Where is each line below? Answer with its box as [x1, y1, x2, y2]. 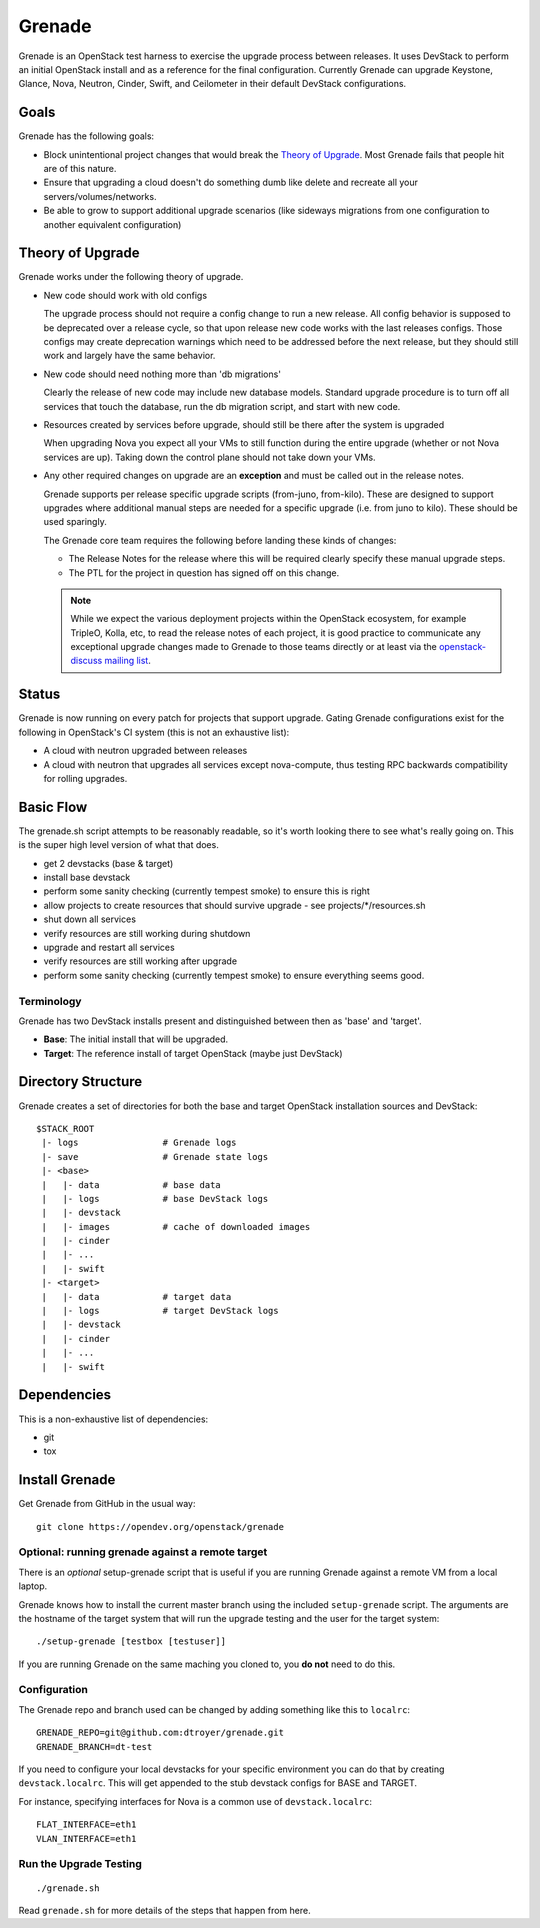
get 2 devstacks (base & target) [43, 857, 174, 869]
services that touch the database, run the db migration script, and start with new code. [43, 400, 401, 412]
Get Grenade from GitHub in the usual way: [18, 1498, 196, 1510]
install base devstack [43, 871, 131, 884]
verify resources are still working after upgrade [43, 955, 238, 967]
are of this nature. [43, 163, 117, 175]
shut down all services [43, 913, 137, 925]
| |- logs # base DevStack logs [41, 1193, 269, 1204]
* * *
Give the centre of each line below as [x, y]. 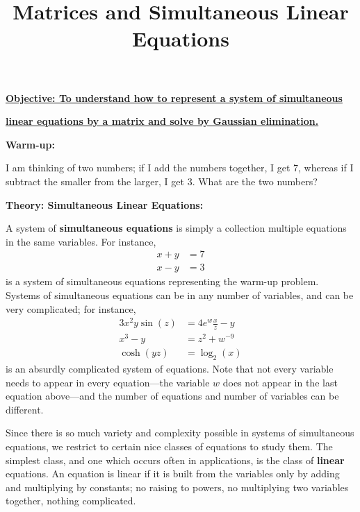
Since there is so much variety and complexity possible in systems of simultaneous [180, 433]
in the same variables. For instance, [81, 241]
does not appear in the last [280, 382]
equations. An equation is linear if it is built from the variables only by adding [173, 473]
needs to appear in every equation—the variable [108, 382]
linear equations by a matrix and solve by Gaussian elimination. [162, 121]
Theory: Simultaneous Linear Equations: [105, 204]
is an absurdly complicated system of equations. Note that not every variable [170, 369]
---
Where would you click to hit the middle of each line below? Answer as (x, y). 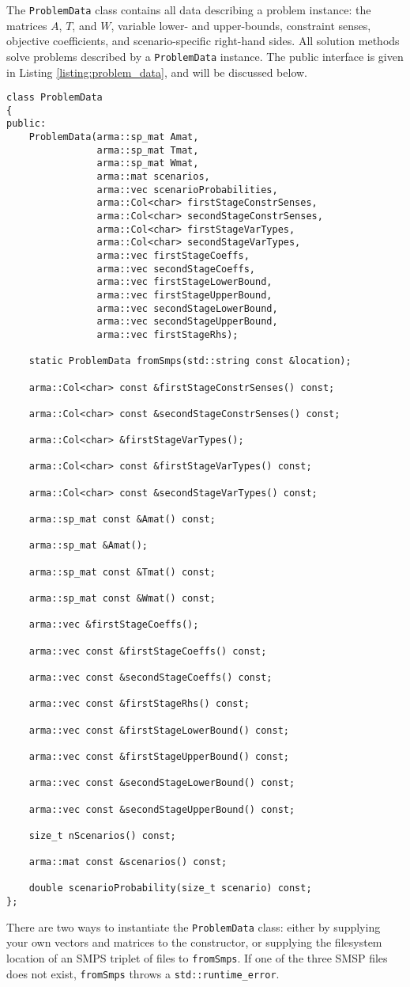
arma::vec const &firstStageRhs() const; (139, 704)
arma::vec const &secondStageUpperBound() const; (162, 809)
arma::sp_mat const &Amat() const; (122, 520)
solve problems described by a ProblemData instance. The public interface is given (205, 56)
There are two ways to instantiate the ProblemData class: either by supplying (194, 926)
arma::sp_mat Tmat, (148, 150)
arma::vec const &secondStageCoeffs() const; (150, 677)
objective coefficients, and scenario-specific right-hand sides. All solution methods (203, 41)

What is expected: Look above for the line containing "Where is each" and the line containing "services that touch", then reproduce both and everything between them exactly, pictures omitted.

The answer:
Where is each line below? Answer with its box as [x1, y1, x2, y2]. 
get 2 devstacks (base & target) [43, 857, 174, 869]
services that touch the database, run the db migration script, and start with new code. [43, 400, 401, 412]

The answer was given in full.